Finnish earnings-related pension provider Ilmarinen achieved an investment return of 8.6 per cent in 2024, alongside a "significant" cut in the carbon intensity of its pension investments, its latest update has revealed.
The provider's latest financial statement showed that the market value of its investments increased to €63.3bn, as investments yielded a return of €5bn.
In particular, Ilmarinen's equity investments yielded 14.1 per cent, while fixed income investments returned 4.4 per cent.
The group noted that global equity market returns were generally positive, although there were large regional and sector-specific differences, as whilst the equity market return in the United States was 25 per cent, this was 9 per cent in Europe.
In Finland in particular, the equity market return remained at 0 per cent, as short-term interest rates fell in line with central bank interest rate cuts.

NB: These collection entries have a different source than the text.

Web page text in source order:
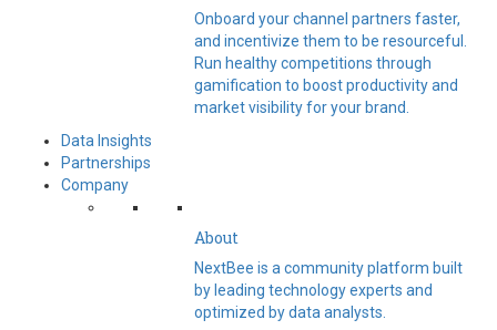
Onboard your channel partners faster,
and incentivize them to be resourceful.
Run healthy competitions through
gamification to boost productivity and
market visibility for your brand.
Data Insights
Partnerships
Company
About
NextBee is a community platform built
by leading technology experts and
optimized by data analysts.

However, despite the decline in short-term policy rates, long-term government bond interest rates rose moderately during the year, according to Ilmarinen.

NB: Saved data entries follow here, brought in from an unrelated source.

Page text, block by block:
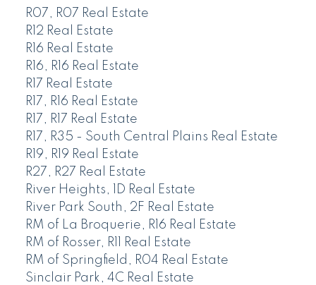
R07, R07 Real Estate
R12 Real Estate
R16 Real Estate
R16, R16 Real Estate
R17 Real Estate
R17, R16 Real Estate
R17, R17 Real Estate
R17, R35 - South Central Plains Real Estate
R19, R19 Real Estate
R27, R27 Real Estate
River Heights, 1D Real Estate
River Park South, 2F Real Estate
RM of La Broquerie, R16 Real Estate
RM of Rosser, R11 Real Estate
RM of Springfield, R04 Real Estate
Sinclair Park, 4C Real Estate
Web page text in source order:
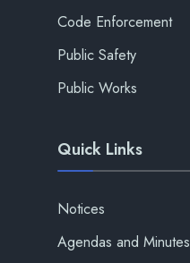
Code Enforcement
Public Safety
Public Works
Quick Links
Notices
Agendas and Minutes
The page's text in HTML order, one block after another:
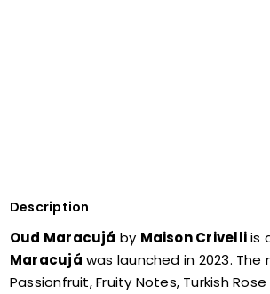
Description
Oud Maracujá by Maison Crivelli is
Maracujá was launched in 2023.
Passionfruit, Fruity Notes, Turkish
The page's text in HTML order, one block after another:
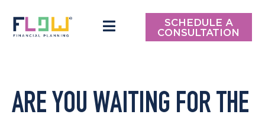
SCHEDULE A
CONSULTATION
ARE YOU WAITING FOR THE

The update also revealed that while the return on real estate investments was -0.9 per cent, the return on other investments 6.7n per cent, meaning that the long-term average return on investments since 1997 has been 5.8 per cent.
This corresponds to a real return of 3.9 per cent.

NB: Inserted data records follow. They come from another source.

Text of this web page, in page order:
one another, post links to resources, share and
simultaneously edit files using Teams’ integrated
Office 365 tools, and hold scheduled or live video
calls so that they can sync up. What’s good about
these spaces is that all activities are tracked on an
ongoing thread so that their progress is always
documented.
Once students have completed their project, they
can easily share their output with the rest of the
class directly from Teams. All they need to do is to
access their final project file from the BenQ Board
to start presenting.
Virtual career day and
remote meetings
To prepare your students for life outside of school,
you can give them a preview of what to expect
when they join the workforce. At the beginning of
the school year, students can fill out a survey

Solvency capital also strengthened further to €13.9bn and the solvency ratio increased to 127.5 per cent, which triggered a €140m bonus for customers.
"The year was excellent overall. With a strong investment year," Ilmarinen CEO Jouko Pölönen, stated.
"Despite the decline in employment, our premium income grew by 2 per cent and maintenance expenses decreased by 2 per cent.
"Strong solvency and improved efficiency are directly reflected in lower prices for our customers."
The group suggested that the recent pension reforms agreed in Finland could also represent an opportunity to increase equity investments further in future, explaining that higher investment returns for pension assets are being sought by increasing the opportunities for earnings-related pension institutions to take risks in investing pension assets.
"It is good that the reform makes it possible to increase the weight of stocks in the investment portfolio," Pölönen said.
"In the long term, stocks yield better returns than fixed income or real estate investments."
The group also reported on sustainability in accordance with the European Sustainability Reporting Standard (ESRS) for the first time as part of its latest annual report.
This revealed that the fund has reached its goal of a 50 per cent decrease in carbon intensity by 2030 ahead of schedule, as the carbon intensity of Ilmarinen's direct listed equity investments decreased by 62 per cent since 2020, and the carbon intensity of direct listed corporate bond investments by 51 per cent.
Ilmarinen executive vice president and chief investment officer, Mikko Mursula, said: "At the core of Ilmarinen's strategy is to invest productively, securely and responsibly.
"We have achieved a significant part of the climate goals we set ahead of schedule. Our goal is to update Ilmarinen's climate plans in 2025. At the same time, we will set new climate goals."
In total in 2024, Ilmarinen paid €7.6bn to over 450,000 pensioners, marking an increase in both the total payments (6 per cent) and in the number of pensioners (454,556)
In addition to this, a total of 41,279 new pension decisions were made, which is 12 per cent more than the previous year.
The average retirement age and the starting age for disability pensions also increased, as the average age for retirement was 65.1 years (65 in 2023) and the average age for disability pension was 52.5 years (52.3 in 2023).
The use of online services also increased by 25 per cent, as the earnings-related pension statement was viewed 763,000 times in our online service.
However, there was little change in the number of people retiring on disability pension, as 3,557 people transferred to disability pension (3,556 in 2023).
The most common reasons for disability pensions were musculoskeletal disorders (35 per cent) and mental health disorders (29 per cent).
There was also a strong link to age within this, as, for those under 55, the most common reason was mental health disorders, and for those over 55, musculoskeletal disorders.